The following commit(s) were added to refs/heads/main by this push:
     new fe71a0f3 chore(ci): run lychee link-check offline; drop dead sandbox 
network domains (#501)
fe71a0f3 is described below

commit fe71a0f3cada16d3e904ec8a835a5b0d6805561a
Author: Jarek Potiuk <[email protected]>
AuthorDate: Thu Jun 11 23:35:00 2026 +0200

    chore(ci): run lychee link-check offline; drop dead sandbox network domains 
(#501)
    
    * chore(ci): run lychee link-check offline; drop dead sandbox network 
domains
    
    The `lychee` prek hook links macOS SecureTransport (`native-tls`), whose TLS
    handshake fails through the secure-agent sandbox's CONNECT proxy on macOS 26
    (`OSStatus -26276`) even though the certs are valid, there is no MITM, and
    trustd is reachable — so online external-link checking cannot pass 
in-sandbox.
    `enableWeakerNetworkIsolation` no longer rescues it on this OS.
    
    Switch the hook to offline mode (`offline = true` in `.lychee.toml`): it now
    validates only local cross-file and anchor references, which is the in-repo
    reference integrity this hook is really for. External-URL liveness was flaky
    and rate-limited anyway (hence the long ASF-infra `exclude` list) and is no
    longer checked anywhere.
    
    With external link-checking gone, the wildcard link-target domains that were
    allowlisted purely so lychee could reach them (`*.apache.org`, 
`*.anthropic.com`,
    `*.claude.com`, `*.mitre.org`, `*.nist.gov`, `*.github.io`, 
`gist.github.com`,
    `astral.sh`, `json.schemastore.org`, `lychee.cli.rs`, `sdkman.io`) are dead
    weight — drop them from the sandbox allowlist.
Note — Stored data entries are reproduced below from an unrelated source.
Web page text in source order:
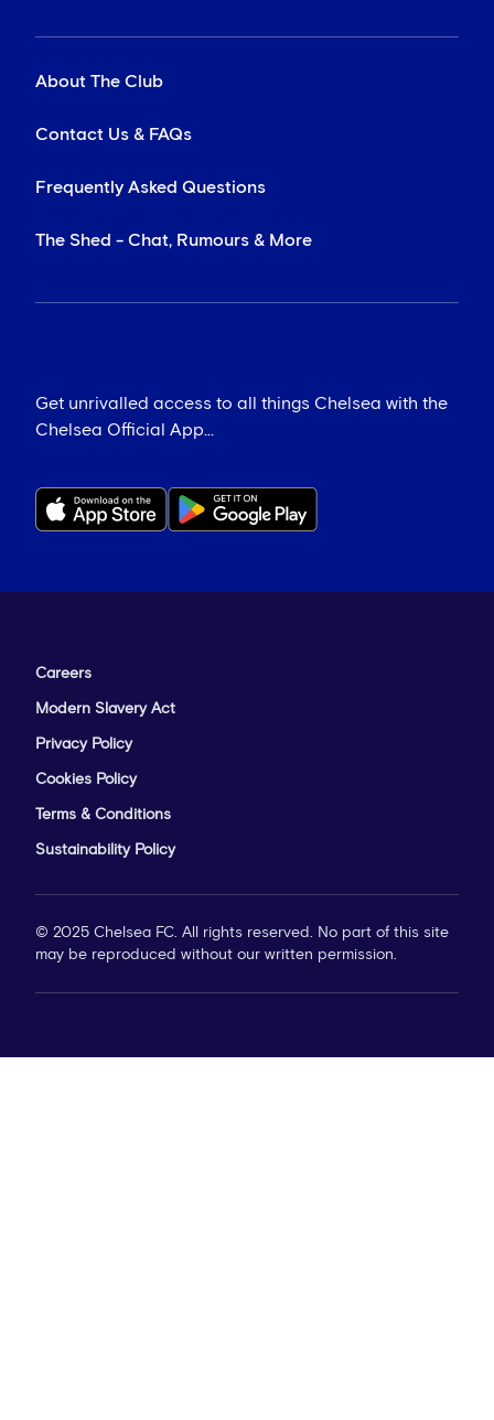
About The Club
Contact Us & FAQs
Frequently Asked Questions
The Shed - Chat, Rumours & More
Get unrivalled access to all things Chelsea with the
Chelsea Official App...
Careers
Modern Slavery Act
Privacy Policy
Cookies Policy
Terms & Conditions
Sustainability Policy
© 2025 Chelsea FC. All rights reserved. No part of this site
may be reproduced without our written permission.

Kept: `*.crates.io` +
    `static.rust-lang.org` (still needed to build lychee) and
    `enableWeakerNetworkIsolation` (gh / gcloud / Go-tool TLS, per the schema).
    
    - .lychee.toml: offline = true; header rewritten to local-references-only
    - .claude/settings.json: drop the 11 dead lychee link-target domains
    - docs/setup/secure-agent-setup.md (isolation-setup template): same domain
      removal; add ~/.rustup + ~/.cargo write/read and static.rust-lang.org so a
      fresh in-sandbox setup can actually build lychee's toolchain; replace the
      excludedCommands/TLS workaround note with an offline-mode explanation
    
    Generated-by: Claude Code (Opus 4.8)
    
    * fix(sandbox-lint): drop the dead lychee domains from the baseline too
    
    The sandbox-lint M.29 invariant requires `.claude/settings.json` and
    `tools/sandbox-lint/expected.json` to stay in lockstep (two files, two
    edits, one review surface). The prior commit removed the 11 dead lychee
    link-target domains from the live settings but not the baseline, so the
    `sandbox-lint` CLI and its `test_baseline_file_matches_live_settings` /
    `test_main_exits_zero_on_repo` tests failed in CI. Mirror the same
    removal in expected.json.
    
    Generated-by: Claude Code (Opus 4.8)
---
 .claude/settings.json            | 13 +------------
 .lychee.toml                     | 24 ++++++++++++++++++++++--
 docs/setup/secure-agent-setup.md | 34 +++++++++++++++++++++++++++-------
 tools/sandbox-lint/expected.json | 13 +------------
 4 files changed, 51 insertions(+), 33 deletions(-)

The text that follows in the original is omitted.